To create your own set of Netfilters you can save your rules in:
/storage/.config/iptables/rules.v4 for ipv4
/storage/.config/iptables/rules.v6 for ipv6
To modify tables, edit with nano then save with:
However, what would these iptables be?
Something like: iptables -A INPUT -s 192.168.0.45/32 -j ACCEPT #firstgooglehit
As you can see it sets INPUT to accept so your “mask command” works. But you have Docker and it sets forward and also nat rules otherwise those dockers would not be accessible.
With vpn or wireguard it’s the same you need to set nat and forwarding otherwise it will not work.
OpenVPN does that automatically but wireguard is very raw. Debian or Ubuntu have helper scripts like wg-quick for that.
Maybe the little manual to turn CoreELEC into a zerotier gateway can help you, the full article is here.
It tries to include the following command lines in CoreELEC (I do this in /storage/.config/autostart.sh)
echo 1 > /proc/sys/net/ipv4/ip_forward
(this is required, default ip_forward in CoreELEC is 0)
iptables -A FORWARD -i ztc3quell2 -o eth0 -j ACCEPT
(everything coming from the zerotier interface to eth0 domain IPs are accepted)
iptables -A FORWARD -i eth0 -o ztc3quell2 -m state --state ESTABLISHED,RELATED -j ACCEPT
(no one with an IP in the eth0 domain can initiate a conversation destined for zerotier but can converse with previously established communications from zerotier)

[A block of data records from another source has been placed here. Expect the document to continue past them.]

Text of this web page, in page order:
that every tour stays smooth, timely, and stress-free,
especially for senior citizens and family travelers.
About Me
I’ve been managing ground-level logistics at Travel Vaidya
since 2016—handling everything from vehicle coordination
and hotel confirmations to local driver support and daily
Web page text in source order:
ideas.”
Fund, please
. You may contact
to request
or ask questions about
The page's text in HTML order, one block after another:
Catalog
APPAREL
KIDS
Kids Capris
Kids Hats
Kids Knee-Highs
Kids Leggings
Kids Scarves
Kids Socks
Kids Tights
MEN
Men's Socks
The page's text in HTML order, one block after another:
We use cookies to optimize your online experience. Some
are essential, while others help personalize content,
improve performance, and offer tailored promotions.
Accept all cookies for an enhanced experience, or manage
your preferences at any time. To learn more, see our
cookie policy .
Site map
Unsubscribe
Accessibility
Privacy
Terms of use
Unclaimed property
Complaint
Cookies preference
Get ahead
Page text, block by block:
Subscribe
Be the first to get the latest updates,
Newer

iptables -t nat -A POSTROUTING -o eth0 -j MASQUERADE
(mask everything that comes out of eth0)
route add -net 192.168.8.0 netmask 255.255.255.0 gw 10.10.10.12
(allows to find a remote IP in another domain 192.168.8.0/24 whose gateway is other remote zerotier device with IP 10.10.10.12)

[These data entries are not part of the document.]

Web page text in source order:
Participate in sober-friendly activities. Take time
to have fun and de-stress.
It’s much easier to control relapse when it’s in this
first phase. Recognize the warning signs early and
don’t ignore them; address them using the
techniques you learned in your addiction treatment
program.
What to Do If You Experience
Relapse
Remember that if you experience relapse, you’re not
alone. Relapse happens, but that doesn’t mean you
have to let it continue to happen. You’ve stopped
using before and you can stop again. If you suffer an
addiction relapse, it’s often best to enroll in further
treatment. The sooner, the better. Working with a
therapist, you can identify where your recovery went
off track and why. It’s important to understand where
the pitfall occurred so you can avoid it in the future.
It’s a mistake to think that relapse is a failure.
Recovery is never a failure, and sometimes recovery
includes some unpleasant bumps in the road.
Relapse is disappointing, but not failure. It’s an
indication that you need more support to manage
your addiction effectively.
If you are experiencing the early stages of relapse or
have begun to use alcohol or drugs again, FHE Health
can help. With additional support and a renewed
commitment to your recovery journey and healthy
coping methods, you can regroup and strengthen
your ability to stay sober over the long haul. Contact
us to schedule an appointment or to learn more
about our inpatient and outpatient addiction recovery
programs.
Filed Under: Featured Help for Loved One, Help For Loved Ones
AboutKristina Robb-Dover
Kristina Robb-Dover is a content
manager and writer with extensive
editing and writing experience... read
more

I did something like this as a project for my Raspberry Pi 4 with Pihole, Unbound and Wireguard (as a client for a Wireguard server on my VPS) installed on a gateway interface. The said gateway should be on a different subnet than the one you are using to connect the device to the internet. It involves using dnsmasq, hostapd and dhcpcd. The only iptables rule that you have to add is the one that accepts input traffic from the gateway interface (wg0) then outputs to the internet (etho). Then lastly, ip forwarding via net.ipv4.ip_forward=1.
The overview is, you host an AP (hostapd) on a wireless interface (wlan0) with a specific static IP/subnet (dhcpcd). Clients connect to it and are given DHCP addresses from that subnet (dnsmasq). Then the traffic is forwarded from that interface to the internet (e.g. eth0 or another wlan).
I have no idea how to do these on CoreELEC because I’m new to it (just installed it yesterday) but I’m giving you one on how you might.